Standard parlay payouts for legs at -110 odds: 2 teams: +264 (2.64:1). 3 teams: +596 (5.96:1). 4 teams: +1,228 (12.28:1). 5 teams: +2,435 (24.35:1). 6 teams: +4,741 (47.41:1). 7 teams: +9,195 (91.95:1). 8 teams: +17,815 (178.15:1). 10 teams: +66,671 (666.71:1). These payouts look attractive, but the probability of hitting each is very low: a 5-leg parlay at -110 has only a 3.3% chance of winning. The high payouts compensate for the low probability, but the mathematical expected value of most parlays is negative due to the compounding vig.

Are Parlays a Good Bet?

From a pure math perspective, standard parlays have a worse expected value than straight bets because the vig compounds with each leg. A single -110 bet has 4.76% vig. A two-leg parlay at -110 each has about 9.1% effective vig. By 5 legs, the effective vig exceeds 20%. However, correlated parlays (legs whose outcomes are related) and plus-money legs can create positive expected value situations. Same-game parlays where one outcome makes another more likely (a team winning AND covering the spread) may offer value if the sportsbook misprices the correlation. Strategic use of parlays can be profitable, but blindly combining picks compounds losses.

Types of Parlays

Standard parlay: All legs must win. Teaser: A parlay where you get extra points on the spread in exchange for lower odds. A 6-point teaser moves a -7 spread to -1 and an +3 to +9. Round robin: Creates all possible parlay combinations from a set of picks. Three picks generate three 2-team parlays and one 3-team parlay. You do not need all picks to win to profit. Same-game parlay (SGP): Multiple bets from the same game combined. Popular for combining player props with game outcomes. The calculator above handles standard parlays with any combination of odds formats.

Parlay Strategy Tips

Limit parlays to 2-4 legs to keep the probability of winning reasonable. Include at least one plus-money leg to boost the payout without requiring additional correct picks. Avoid parlaying heavy favorites together because the payout barely exceeds the sum of individual bets while the risk of losing everything remains. Consider round robins instead of straight parlays to maintain some return even if one leg loses. Never parlay bets from the same sport on the same day if the outcomes could be correlated in ways the sportsbook has not fully priced. Most importantly, size parlay bets smaller than straight bets because the variance is much higher.

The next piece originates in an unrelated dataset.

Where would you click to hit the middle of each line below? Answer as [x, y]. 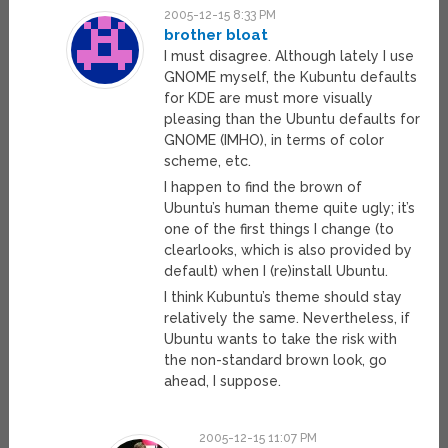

How to Read a Parlay Bet Slip?

A parlay bet slip shows each leg with its individual odds, the combined parlay odds, the stake amount, and the potential payout. If any leg is marked as a "push" (the result lands exactly on the spread), that leg is removed from the parlay and the remaining legs are recalculated as a smaller parlay. If one leg is voided (canceled game, player does not participate), the parlay reduces similarly. Most sportsbooks display the parlay payout both as odds and as a dollar amount. The calculator above shows the same information: enter your legs, see the combined odds, and know your exact potential return before placing the bet.

Frequently asked questions

How do I calculate parlay payout?
Convert all odds to decimal, multiply together, then multiply by stake. Three legs at 1.91, 2.00, 1.80: 6.876 x $100 = $687.60.
What happens if one leg of a parlay pushes?
That leg is removed and the parlay recalculates with the remaining legs. A 4-leg parlay with 1 push becomes a 3-leg parlay.
Are parlays profitable?
Standard parlays have negative expected value due to compounding vig. Strategic parlays with correlated legs or mispriced odds can be profitable.
What is a round robin?
All possible parlay combinations from your picks. Three picks = three 2-team parlays + one 3-team parlay. You can profit even if one pick loses.
What is a teaser?
A parlay where you get extra points on spreads in exchange for lower odds. Example: 6-point NFL teaser adjusts each spread by 6 points.
How many legs should a parlay have?
2-4 legs keeps probability reasonable. Each added leg dramatically reduces win probability while compounding the sportsbook's built-in margin.